**What you are asked to do**
Write out, word for word, the first line of the data below and every line after it through the one containing "Senior Member [11, 175, 109, 192]".

Items from a data source
______________________________
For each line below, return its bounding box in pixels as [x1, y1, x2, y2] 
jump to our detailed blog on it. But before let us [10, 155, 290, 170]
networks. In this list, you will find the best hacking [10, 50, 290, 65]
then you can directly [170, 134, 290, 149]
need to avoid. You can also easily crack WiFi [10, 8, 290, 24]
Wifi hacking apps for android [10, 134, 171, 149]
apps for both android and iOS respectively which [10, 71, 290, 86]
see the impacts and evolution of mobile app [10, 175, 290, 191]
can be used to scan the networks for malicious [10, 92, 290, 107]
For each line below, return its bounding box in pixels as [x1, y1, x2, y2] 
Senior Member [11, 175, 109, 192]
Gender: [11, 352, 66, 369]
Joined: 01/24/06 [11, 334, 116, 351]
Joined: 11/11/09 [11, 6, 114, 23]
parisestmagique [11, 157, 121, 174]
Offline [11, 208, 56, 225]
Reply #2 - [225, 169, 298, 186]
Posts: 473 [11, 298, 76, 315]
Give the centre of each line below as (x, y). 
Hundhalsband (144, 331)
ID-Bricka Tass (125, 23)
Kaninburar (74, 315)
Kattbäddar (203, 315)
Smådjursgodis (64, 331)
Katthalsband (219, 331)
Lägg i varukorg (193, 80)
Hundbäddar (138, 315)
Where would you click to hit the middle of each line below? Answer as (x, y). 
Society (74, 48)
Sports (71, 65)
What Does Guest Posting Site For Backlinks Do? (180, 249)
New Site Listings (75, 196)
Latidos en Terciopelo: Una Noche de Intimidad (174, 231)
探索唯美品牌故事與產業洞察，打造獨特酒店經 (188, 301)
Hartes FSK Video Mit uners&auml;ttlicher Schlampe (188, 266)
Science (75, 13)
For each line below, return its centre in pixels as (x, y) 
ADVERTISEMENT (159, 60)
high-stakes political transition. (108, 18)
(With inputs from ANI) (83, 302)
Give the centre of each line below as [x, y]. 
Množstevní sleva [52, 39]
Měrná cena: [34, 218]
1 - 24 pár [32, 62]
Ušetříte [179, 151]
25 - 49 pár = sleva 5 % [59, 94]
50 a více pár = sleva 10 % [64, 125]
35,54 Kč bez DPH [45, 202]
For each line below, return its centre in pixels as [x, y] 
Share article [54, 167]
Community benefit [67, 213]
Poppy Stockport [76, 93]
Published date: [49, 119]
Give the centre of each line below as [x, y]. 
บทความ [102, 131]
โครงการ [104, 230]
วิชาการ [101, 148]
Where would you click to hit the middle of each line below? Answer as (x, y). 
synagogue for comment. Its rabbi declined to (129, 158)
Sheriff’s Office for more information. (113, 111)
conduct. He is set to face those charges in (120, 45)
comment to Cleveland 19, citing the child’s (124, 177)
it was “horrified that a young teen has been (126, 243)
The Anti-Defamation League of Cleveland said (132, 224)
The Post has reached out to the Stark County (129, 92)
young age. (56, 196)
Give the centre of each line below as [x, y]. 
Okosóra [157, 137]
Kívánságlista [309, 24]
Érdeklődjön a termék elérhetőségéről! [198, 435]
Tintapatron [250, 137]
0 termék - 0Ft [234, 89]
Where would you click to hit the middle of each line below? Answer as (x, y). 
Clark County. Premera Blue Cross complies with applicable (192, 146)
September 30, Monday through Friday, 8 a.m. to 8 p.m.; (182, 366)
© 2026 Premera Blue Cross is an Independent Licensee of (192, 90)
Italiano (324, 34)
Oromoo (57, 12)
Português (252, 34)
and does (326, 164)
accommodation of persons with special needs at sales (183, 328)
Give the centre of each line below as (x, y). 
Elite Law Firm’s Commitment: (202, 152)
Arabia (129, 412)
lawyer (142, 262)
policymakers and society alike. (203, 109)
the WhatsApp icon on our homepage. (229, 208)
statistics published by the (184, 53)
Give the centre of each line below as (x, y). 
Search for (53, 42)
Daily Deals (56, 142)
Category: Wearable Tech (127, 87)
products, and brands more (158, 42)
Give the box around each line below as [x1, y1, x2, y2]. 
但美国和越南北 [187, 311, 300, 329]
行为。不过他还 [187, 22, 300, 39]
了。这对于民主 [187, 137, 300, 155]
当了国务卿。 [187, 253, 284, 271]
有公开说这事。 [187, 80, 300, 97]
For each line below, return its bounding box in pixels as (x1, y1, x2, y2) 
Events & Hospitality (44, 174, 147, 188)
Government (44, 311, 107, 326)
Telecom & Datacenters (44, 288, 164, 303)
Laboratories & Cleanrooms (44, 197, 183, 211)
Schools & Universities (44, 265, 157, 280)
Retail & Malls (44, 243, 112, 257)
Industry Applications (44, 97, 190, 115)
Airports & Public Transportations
______________________________
**Your response**
For each line below, return its bounding box in pixels as [x1, y1, x2, y2] 
jump to our detailed blog on it. But before let us [10, 155, 290, 170]
networks. In this list, you will find the best hacking [10, 50, 290, 65]
then you can directly [170, 134, 290, 149]
need to avoid. You can also easily crack WiFi [10, 8, 290, 24]
Wifi hacking apps for android [10, 134, 171, 149]
apps for both android and iOS respectively which [10, 71, 290, 86]
see the impacts and evolution of mobile app [10, 175, 290, 191]
can be used to scan the networks for malicious [10, 92, 290, 107]
For each line below, return its bounding box in pixels as [x1, y1, x2, y2] 
Senior Member [11, 175, 109, 192]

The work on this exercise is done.